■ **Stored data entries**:
# # # # # # #

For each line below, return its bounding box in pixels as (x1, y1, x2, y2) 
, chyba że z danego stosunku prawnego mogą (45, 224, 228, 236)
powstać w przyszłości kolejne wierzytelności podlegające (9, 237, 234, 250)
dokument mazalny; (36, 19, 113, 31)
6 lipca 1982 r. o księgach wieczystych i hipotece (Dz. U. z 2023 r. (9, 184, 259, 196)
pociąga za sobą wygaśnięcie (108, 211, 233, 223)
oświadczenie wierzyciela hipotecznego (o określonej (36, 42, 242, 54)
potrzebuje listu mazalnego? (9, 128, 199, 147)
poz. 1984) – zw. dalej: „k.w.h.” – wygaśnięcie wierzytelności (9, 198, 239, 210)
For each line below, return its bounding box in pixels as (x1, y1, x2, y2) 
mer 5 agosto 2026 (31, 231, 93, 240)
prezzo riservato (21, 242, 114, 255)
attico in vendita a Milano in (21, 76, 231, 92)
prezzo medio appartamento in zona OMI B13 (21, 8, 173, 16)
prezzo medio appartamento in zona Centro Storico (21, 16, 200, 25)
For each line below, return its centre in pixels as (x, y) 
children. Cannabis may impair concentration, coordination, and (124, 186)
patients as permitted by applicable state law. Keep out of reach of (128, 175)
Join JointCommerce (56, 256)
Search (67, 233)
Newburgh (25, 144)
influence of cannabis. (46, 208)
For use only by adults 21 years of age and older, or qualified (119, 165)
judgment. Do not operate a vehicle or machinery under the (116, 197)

# # # # # # #

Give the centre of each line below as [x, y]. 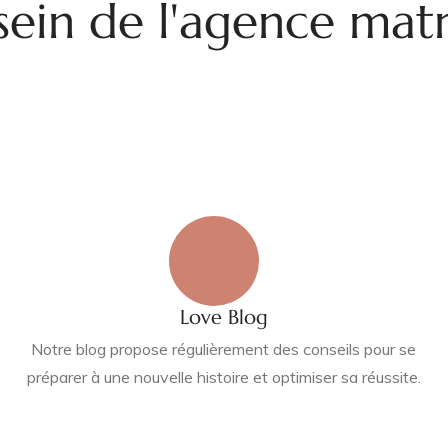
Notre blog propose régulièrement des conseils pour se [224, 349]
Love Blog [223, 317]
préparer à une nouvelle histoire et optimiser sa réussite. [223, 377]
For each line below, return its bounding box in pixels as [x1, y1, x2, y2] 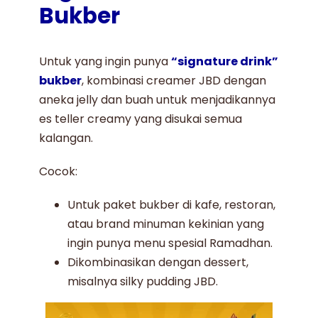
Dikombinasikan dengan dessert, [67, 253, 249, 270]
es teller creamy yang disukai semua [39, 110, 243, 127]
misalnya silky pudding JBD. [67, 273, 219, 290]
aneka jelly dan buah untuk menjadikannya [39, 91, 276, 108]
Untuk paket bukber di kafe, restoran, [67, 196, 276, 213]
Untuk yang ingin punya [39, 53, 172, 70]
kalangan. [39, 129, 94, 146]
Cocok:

# # # # # # #

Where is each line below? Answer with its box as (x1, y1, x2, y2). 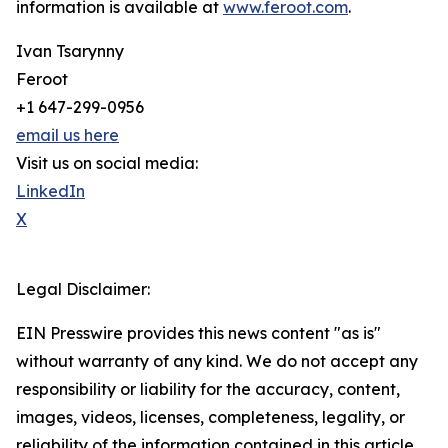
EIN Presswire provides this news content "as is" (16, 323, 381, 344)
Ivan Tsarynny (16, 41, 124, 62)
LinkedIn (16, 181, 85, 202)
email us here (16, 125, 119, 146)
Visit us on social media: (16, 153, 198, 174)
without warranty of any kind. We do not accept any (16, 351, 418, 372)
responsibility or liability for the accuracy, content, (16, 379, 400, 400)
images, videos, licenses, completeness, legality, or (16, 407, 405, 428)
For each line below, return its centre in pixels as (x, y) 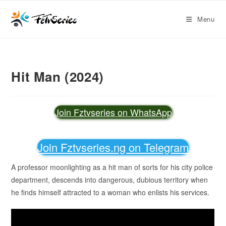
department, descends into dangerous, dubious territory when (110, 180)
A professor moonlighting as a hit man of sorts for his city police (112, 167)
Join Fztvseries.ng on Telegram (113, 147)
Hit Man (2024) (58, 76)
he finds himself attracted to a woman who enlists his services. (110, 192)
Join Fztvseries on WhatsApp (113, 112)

# # # # # # #

When the line with "he finds himself" is reached in the data above, start copying there, and copy each line exactly until the line with "Join Fztvseries on WhatsApp (113, 112)" has been copied; copy nothing else.

he finds himself attracted to a woman who enlists his services. (110, 192)
Join Fztvseries on WhatsApp (113, 112)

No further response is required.